### Extracted material
——————————
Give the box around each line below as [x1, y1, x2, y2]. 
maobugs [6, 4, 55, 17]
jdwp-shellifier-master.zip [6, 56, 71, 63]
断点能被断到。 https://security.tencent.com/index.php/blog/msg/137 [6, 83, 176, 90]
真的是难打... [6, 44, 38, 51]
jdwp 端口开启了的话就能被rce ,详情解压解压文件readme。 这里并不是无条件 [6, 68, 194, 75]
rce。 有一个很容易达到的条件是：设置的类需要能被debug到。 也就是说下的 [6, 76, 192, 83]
——————————
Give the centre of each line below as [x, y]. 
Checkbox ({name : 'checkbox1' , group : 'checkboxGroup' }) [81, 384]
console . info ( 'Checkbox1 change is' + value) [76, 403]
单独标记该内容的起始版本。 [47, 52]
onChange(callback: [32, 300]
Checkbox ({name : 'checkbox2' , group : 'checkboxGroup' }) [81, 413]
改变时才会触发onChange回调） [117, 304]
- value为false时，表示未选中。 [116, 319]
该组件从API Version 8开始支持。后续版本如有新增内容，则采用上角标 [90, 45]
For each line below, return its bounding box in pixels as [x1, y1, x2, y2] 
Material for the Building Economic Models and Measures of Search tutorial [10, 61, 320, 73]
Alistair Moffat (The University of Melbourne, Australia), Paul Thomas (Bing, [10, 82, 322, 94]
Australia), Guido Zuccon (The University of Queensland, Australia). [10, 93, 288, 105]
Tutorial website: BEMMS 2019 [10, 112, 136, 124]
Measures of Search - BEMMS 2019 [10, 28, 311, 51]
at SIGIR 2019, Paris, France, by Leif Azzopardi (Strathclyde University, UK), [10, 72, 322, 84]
——————————
### Work item
What is needed is a verbatim copy of every line in the records above from the one containing "Alistair Moffat (The" down to the one containing "at SIGIR 2019, Paris, France, by", both included, and nothing more.

### Answer to this problem
Alistair Moffat (The University of Melbourne, Australia), Paul Thomas (Bing, [10, 82, 322, 94]
Australia), Guido Zuccon (The University of Queensland, Australia). [10, 93, 288, 105]
Tutorial website: BEMMS 2019 [10, 112, 136, 124]
Measures of Search - BEMMS 2019 [10, 28, 311, 51]
at SIGIR 2019, Paris, France, by Leif Azzopardi (Strathclyde University, UK), [10, 72, 322, 84]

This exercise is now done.